GORV is a secondary structure prediction method based on information theory and Bayesian statistics. Unlike other methods mentioned previously, this method does not use real valued encodings (such as frequencies or position specific scoring matrices etc.) of multiple sequence alignments.

GORV uses the CB513 data set. Secondary structure assignments were taken from DSSP. The 8-to-3 state reduction scheme used is significantly different than the previously mentioned methods. This scheme does not take into account the 3/10 helices, which are not so rare (3%). Thus the published results are slightly over-stated. We have checked to see that this reduction scheme may add at least 2.44% to the actual performance prediction of the prediction.
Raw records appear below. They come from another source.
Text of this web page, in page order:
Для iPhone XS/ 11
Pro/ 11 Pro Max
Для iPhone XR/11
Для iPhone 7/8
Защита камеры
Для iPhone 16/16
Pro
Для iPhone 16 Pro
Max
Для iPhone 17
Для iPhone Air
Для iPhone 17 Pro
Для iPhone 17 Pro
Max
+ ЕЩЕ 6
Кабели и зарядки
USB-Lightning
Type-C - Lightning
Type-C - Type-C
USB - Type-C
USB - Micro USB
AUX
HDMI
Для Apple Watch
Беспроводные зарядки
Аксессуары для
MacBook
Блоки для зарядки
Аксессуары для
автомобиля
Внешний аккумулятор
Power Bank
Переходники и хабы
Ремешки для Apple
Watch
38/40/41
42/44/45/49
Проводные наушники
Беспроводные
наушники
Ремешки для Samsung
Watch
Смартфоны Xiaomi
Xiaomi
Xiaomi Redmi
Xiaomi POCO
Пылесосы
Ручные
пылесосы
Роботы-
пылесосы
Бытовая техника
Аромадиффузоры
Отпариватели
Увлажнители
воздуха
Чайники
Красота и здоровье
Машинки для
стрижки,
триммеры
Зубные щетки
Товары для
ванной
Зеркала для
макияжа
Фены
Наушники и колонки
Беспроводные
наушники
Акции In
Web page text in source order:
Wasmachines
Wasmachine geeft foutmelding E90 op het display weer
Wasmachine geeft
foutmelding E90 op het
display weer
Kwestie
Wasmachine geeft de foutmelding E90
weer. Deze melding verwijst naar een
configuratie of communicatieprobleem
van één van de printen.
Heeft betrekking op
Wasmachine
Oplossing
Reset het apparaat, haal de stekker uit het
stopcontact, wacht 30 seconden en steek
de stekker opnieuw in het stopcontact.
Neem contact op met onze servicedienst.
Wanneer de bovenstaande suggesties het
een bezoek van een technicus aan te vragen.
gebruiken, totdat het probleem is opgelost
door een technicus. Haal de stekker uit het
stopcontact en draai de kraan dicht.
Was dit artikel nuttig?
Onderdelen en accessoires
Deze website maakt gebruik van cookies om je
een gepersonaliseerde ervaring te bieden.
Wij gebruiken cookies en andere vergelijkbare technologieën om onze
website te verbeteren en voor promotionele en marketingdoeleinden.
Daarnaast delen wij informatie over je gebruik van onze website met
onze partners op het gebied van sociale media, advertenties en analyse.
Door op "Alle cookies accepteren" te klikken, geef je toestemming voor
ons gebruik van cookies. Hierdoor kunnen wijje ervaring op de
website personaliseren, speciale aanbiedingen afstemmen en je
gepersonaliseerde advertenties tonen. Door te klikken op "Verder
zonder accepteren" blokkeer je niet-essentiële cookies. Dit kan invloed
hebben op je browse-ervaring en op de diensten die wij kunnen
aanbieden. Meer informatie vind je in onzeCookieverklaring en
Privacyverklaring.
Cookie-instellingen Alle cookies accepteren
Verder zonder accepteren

GORV method utilizes the three major parts of secondary structure prediction (mentioned in section 2.3). The sequence-to-structure component depends on information theory, and specifically on the information function. Each residue is represented by a frame of 7 to 13 residues (depending on the sequence length). The predictions are based on the information function. A Bayesian approximation is used for this formula (details in GORV article). The probability that a pattern (a local frame) is of a secondary structure is approximated by the statistics of single residues, pairs of residues and triplets of residues in the frame. This means the frame is represented by the residues in specific positions, and residue pairs and triplets in specific positions. The probabilities of each secondary structure state (helix, strand or coil) are calculated using this method and each probability is normalized to [0, 1] interval. Then the most probable state is selected as the secondary structure prediction. Some thresholds for assigning a secondary structure are also applied at this step since the algorithm had a bias towards the coil structure (i.e. a considerable number of helix and strand states were predicted to be coil).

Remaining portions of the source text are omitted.